Ha - you caught it! The answer is yes, we use the Cisco ASA primarily for Intrusion Detection and Prevention. –  Rick Jul 26 '10 at 13:31
1  
Why is this a CW? –  Chris S Jul 26 '10 at 14:08

4 Answers 4

The triple firewall/IPS layer doesn't make too much sense to me, unless the various devices have disjoint sets of functionality. If there's no opportunity for code or malicious activty "between" two of the devices, and they really are just plugged in back-to-back, it seems like a giant waste of money.
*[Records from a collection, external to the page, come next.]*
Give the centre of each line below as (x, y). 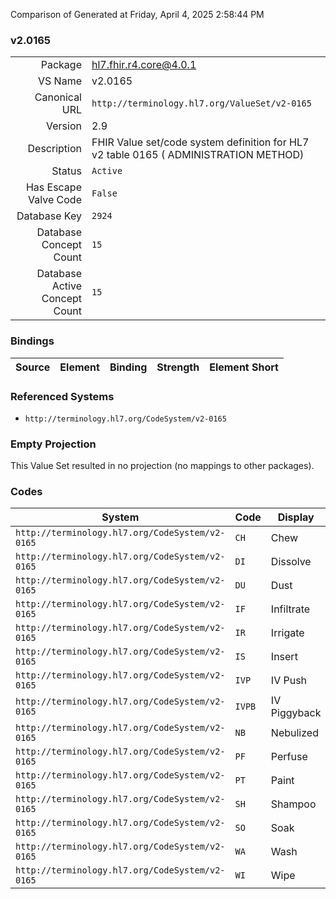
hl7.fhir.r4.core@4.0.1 (144, 65)
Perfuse (289, 757)
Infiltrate (290, 609)
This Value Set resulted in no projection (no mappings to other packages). (162, 466)
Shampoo (293, 804)
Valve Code (55, 200)
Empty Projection (53, 444)
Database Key (49, 216)

A more traditional architecture would be something like:

Internet->Firewall/IDS->Web server tier->App server Tier->(optional firewall/IPS)->database

That optional firewall between the app server tier and database isn't really that useful, but is required by PCI and potentially other regulations. Simple access controls or a software firewall on the database server makes more sense to me for most environments rather than a dedicated separate firewall.
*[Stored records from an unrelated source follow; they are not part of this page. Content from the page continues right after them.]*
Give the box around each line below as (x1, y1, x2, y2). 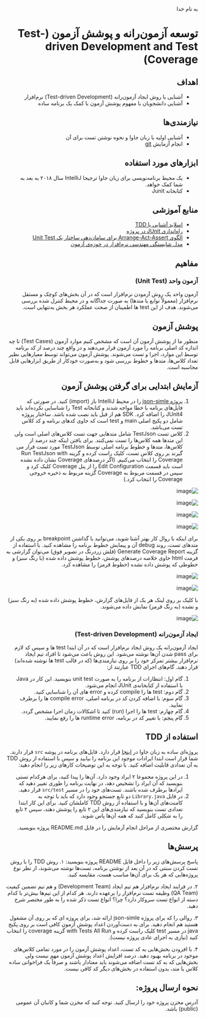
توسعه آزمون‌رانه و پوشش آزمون (51, 27, 198, 40)
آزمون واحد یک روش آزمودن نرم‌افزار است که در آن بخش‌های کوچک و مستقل (22, 291, 198, 298)
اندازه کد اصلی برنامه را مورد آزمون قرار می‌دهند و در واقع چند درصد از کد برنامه (15, 344, 198, 351)
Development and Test (81, 40, 198, 54)
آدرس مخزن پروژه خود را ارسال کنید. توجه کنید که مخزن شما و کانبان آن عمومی (15, 998, 198, 1006)
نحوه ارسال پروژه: (135, 983, 198, 993)
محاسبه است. (166, 363, 198, 371)
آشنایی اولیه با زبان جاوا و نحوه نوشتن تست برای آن (65, 133, 183, 141)

A more complicated, but potentially useful setup would be to use a web/proxy "bastion host" tier:

Internet->Firewall/IDS->web/proxy server->Firewall/IDS->application servers->(optional firewall/IPS)->database.
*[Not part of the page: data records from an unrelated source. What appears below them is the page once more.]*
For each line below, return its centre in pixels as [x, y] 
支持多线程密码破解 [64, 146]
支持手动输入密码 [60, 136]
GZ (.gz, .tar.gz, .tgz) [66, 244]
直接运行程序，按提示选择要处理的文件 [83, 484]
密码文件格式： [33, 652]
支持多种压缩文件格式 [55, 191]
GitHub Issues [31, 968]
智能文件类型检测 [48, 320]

In my opinion, the above setup only makes sense if the firewall/IDS between your bastion host is able to do more than simple stateful packet filtering. If the IDS functionality inside that Firewall/IDS can look inside HTTP packets and only allow a set of defined behaviors between the web/proxy tier and the application server tier, then it might be worthwhile.

Note that any of the firewall/IDS tiers can be be implemented as software firewall running on the destination host. This simplifies networking greatly and scales better than hardware security solutions. You do give up the centralized "choke point" for monitoring all traffic, but that is often a requirement to scale up. I doubt Facebook or Google passes all their traffic through any firewall tier - the security functionality simply has to be distributed at that scale.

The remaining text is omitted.